WHAT IS NEEDED:
Produce an exact transcription of the data, with the images left out.

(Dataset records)

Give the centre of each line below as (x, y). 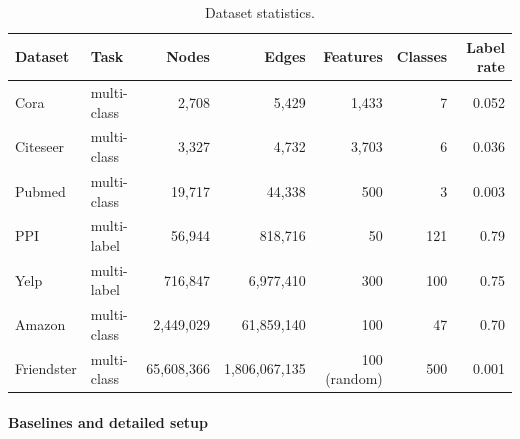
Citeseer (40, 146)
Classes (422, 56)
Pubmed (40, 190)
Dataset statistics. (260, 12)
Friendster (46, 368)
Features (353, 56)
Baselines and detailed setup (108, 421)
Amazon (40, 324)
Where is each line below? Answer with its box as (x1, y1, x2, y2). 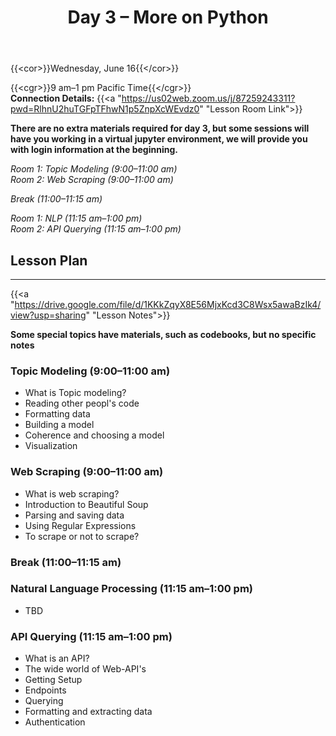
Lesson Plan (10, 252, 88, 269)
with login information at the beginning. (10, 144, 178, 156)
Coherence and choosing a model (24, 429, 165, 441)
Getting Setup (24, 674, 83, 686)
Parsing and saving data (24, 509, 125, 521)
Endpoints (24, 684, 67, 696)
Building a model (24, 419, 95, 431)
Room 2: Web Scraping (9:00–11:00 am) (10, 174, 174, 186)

REPLY TO THE TASK:
Give the centre of each line below as (x, y). 
Citeseer (40, 146)
Classes (422, 56)
Pubmed (40, 190)
Dataset statistics. (260, 12)
Friendster (46, 368)
Features (353, 56)
Baselines and detailed setup (108, 421)
Amazon (40, 324)
Where is each line below? Answer with its box as (x1, y1, x2, y2). 
Lesson Plan (10, 252, 88, 269)
with login information at the beginning. (10, 144, 178, 156)
Coherence and choosing a model (24, 429, 165, 441)
Getting Setup (24, 674, 83, 686)
Parsing and saving data (24, 509, 125, 521)
Endpoints (24, 684, 67, 696)
Building a model (24, 419, 95, 431)
Room 2: Web Scraping (9:00–11:00 am) (10, 174, 174, 186)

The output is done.